Task directions
Print the first line of the material below and each line after it, exactly as written, ending with the line that contains "Task Management".

─── The data

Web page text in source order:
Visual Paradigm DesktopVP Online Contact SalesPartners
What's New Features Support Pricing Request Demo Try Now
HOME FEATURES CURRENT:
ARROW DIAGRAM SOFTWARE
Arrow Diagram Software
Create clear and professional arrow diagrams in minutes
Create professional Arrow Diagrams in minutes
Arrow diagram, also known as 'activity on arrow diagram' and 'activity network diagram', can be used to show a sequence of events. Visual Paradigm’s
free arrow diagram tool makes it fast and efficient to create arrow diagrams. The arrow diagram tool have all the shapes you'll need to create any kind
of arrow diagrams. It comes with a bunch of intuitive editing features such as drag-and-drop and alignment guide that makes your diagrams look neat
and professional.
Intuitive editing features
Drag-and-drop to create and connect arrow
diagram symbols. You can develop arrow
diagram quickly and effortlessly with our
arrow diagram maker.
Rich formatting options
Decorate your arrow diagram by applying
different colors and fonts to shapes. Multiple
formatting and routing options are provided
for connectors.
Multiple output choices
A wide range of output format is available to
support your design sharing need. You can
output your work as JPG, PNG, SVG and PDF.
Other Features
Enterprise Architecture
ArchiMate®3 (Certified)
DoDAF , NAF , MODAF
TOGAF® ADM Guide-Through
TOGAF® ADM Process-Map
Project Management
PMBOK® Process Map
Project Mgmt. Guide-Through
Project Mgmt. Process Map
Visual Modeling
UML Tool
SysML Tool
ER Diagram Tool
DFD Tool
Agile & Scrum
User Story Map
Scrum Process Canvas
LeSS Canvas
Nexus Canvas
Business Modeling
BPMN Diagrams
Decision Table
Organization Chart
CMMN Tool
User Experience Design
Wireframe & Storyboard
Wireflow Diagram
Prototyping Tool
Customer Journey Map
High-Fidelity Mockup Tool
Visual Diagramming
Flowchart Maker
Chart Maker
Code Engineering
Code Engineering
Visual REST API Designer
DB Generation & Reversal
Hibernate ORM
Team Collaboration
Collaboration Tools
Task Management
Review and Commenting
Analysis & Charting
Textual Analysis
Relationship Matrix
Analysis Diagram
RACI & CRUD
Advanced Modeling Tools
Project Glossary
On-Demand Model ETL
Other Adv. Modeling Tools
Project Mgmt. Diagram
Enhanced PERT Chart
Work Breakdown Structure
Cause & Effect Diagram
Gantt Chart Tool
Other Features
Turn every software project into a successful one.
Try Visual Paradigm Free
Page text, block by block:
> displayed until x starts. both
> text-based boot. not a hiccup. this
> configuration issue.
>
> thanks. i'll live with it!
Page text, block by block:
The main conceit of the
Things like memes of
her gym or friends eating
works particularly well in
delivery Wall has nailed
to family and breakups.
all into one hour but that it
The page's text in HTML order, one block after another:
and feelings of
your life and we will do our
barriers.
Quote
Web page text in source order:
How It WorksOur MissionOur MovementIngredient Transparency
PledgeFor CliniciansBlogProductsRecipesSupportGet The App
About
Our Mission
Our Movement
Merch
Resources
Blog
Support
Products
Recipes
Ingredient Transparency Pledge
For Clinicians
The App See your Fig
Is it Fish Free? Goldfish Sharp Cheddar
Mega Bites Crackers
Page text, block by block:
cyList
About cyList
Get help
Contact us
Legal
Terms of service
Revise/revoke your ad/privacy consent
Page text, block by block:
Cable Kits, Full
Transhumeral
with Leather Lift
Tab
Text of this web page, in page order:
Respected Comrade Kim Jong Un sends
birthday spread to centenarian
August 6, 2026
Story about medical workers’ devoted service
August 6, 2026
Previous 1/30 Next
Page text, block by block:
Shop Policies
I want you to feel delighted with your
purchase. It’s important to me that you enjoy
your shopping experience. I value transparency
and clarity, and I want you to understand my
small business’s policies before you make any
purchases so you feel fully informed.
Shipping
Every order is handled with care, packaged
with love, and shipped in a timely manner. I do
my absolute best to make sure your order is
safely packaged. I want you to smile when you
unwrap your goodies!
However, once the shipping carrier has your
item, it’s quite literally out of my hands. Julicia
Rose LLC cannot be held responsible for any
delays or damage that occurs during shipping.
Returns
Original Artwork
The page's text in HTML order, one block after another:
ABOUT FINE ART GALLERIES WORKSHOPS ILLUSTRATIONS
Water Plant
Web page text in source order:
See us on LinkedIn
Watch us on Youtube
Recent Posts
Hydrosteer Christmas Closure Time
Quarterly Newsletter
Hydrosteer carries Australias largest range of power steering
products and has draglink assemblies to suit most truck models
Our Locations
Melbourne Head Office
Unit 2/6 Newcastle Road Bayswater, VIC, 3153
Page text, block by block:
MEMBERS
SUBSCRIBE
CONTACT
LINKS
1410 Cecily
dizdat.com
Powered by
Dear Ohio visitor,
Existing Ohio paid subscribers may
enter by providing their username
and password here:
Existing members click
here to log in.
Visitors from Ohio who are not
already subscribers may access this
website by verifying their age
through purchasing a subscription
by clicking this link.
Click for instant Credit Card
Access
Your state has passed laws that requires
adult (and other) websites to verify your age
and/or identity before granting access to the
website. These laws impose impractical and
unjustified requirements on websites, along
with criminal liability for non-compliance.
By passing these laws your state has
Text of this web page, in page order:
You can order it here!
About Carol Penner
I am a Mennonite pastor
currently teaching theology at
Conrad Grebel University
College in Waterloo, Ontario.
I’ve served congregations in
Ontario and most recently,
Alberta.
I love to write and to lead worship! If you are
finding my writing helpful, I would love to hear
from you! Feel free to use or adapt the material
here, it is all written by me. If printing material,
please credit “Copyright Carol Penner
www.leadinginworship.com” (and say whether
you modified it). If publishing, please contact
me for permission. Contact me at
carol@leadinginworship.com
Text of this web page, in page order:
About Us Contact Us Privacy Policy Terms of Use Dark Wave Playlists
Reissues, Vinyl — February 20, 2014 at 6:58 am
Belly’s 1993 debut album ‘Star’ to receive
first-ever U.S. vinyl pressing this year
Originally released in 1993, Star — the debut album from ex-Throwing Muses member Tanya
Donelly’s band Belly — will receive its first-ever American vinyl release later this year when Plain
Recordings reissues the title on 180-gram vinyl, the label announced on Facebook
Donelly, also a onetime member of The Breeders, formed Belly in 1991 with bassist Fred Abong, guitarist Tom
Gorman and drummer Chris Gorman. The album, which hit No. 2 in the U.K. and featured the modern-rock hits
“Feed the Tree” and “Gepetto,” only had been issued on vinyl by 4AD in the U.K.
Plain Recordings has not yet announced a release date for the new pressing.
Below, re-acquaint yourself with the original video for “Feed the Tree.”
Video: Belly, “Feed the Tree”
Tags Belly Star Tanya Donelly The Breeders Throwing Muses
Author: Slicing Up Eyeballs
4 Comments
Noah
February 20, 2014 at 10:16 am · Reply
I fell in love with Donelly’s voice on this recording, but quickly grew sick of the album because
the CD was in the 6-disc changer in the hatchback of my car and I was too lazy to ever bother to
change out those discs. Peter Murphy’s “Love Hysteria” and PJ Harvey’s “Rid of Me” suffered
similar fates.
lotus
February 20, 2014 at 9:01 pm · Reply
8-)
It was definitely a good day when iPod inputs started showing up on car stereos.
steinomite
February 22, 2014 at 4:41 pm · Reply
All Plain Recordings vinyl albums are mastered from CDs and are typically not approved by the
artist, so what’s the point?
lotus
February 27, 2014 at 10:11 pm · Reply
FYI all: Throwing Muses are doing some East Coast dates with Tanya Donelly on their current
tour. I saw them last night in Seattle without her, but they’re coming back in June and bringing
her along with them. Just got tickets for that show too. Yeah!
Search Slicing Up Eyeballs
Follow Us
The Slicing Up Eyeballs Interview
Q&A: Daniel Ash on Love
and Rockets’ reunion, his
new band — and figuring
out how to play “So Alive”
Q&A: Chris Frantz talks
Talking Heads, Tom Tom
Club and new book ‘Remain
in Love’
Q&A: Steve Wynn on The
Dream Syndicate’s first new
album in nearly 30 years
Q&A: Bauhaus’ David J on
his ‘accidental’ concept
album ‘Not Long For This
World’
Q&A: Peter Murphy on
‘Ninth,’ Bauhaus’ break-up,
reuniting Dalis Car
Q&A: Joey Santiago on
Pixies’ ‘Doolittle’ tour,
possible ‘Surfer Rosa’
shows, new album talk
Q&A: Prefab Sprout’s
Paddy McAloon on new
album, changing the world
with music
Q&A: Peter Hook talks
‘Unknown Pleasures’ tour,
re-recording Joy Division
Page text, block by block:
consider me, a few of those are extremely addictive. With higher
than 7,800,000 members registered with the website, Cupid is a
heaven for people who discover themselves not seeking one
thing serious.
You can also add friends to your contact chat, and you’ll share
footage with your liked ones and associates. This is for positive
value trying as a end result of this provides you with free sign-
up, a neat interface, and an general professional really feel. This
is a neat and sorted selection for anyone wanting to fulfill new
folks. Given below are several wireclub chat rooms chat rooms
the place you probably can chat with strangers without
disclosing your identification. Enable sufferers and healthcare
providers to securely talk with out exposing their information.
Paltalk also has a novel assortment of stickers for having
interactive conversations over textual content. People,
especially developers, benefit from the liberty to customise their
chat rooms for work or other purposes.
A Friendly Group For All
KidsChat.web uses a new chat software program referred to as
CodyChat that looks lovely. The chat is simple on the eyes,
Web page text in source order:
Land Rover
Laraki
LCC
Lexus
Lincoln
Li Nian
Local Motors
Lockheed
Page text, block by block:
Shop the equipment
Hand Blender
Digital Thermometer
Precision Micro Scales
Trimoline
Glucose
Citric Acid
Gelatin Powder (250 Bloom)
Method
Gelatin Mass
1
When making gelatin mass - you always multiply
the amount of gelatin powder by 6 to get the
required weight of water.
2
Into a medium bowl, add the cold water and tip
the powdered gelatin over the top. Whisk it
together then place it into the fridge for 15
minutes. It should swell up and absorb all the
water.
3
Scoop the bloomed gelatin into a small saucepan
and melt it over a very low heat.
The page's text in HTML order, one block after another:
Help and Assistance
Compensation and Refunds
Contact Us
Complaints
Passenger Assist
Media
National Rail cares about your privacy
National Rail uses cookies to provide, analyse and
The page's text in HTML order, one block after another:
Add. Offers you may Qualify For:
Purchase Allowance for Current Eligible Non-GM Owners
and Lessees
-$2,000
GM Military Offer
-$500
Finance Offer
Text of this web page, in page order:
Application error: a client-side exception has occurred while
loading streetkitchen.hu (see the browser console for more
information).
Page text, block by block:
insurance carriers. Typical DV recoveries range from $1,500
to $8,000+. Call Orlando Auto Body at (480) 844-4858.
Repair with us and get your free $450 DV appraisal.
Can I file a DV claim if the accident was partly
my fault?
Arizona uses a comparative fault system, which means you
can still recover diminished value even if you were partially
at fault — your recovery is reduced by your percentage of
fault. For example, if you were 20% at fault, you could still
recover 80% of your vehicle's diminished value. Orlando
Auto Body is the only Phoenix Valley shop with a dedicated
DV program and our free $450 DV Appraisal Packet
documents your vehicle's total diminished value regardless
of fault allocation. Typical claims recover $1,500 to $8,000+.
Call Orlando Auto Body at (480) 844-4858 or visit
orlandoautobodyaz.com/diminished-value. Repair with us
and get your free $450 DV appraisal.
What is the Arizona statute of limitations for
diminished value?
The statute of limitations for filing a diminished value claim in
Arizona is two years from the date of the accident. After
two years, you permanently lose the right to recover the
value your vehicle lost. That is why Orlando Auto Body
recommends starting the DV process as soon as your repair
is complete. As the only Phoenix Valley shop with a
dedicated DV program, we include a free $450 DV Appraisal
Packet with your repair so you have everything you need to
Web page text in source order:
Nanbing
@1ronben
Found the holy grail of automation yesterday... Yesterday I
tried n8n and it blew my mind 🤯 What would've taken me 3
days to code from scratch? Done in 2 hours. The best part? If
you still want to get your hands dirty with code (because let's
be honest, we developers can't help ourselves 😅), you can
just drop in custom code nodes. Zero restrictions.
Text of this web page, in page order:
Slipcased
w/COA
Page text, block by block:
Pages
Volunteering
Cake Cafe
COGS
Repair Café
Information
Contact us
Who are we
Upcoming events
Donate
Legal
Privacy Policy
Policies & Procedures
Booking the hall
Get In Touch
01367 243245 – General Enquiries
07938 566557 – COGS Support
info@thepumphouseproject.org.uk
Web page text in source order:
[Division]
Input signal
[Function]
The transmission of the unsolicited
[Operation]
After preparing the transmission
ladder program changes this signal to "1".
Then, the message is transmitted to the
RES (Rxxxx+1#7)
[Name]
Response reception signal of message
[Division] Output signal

──────

Result of the exercise
Web page text in source order:
Visual Paradigm DesktopVP Online Contact SalesPartners
What's New Features Support Pricing Request Demo Try Now
HOME FEATURES CURRENT:
ARROW DIAGRAM SOFTWARE
Arrow Diagram Software
Create clear and professional arrow diagrams in minutes
Create professional Arrow Diagrams in minutes
Arrow diagram, also known as 'activity on arrow diagram' and 'activity network diagram', can be used to show a sequence of events. Visual Paradigm’s
free arrow diagram tool makes it fast and efficient to create arrow diagrams. The arrow diagram tool have all the shapes you'll need to create any kind
of arrow diagrams. It comes with a bunch of intuitive editing features such as drag-and-drop and alignment guide that makes your diagrams look neat
and professional.
Intuitive editing features
Drag-and-drop to create and connect arrow
diagram symbols. You can develop arrow
diagram quickly and effortlessly with our
arrow diagram maker.
Rich formatting options
Decorate your arrow diagram by applying
different colors and fonts to shapes. Multiple
formatting and routing options are provided
for connectors.
Multiple output choices
A wide range of output format is available to
support your design sharing need. You can
output your work as JPG, PNG, SVG and PDF.
Other Features
Enterprise Architecture
ArchiMate®3 (Certified)
DoDAF , NAF , MODAF
TOGAF® ADM Guide-Through
TOGAF® ADM Process-Map
Project Management
PMBOK® Process Map
Project Mgmt. Guide-Through
Project Mgmt. Process Map
Visual Modeling
UML Tool
SysML Tool
ER Diagram Tool
DFD Tool
Agile & Scrum
User Story Map
Scrum Process Canvas
LeSS Canvas
Nexus Canvas
Business Modeling
BPMN Diagrams
Decision Table
Organization Chart
CMMN Tool
User Experience Design
Wireframe & Storyboard
Wireflow Diagram
Prototyping Tool
Customer Journey Map
High-Fidelity Mockup Tool
Visual Diagramming
Flowchart Maker
Chart Maker
Code Engineering
Code Engineering
Visual REST API Designer
DB Generation & Reversal
Hibernate ORM
Team Collaboration
Collaboration Tools
Task Management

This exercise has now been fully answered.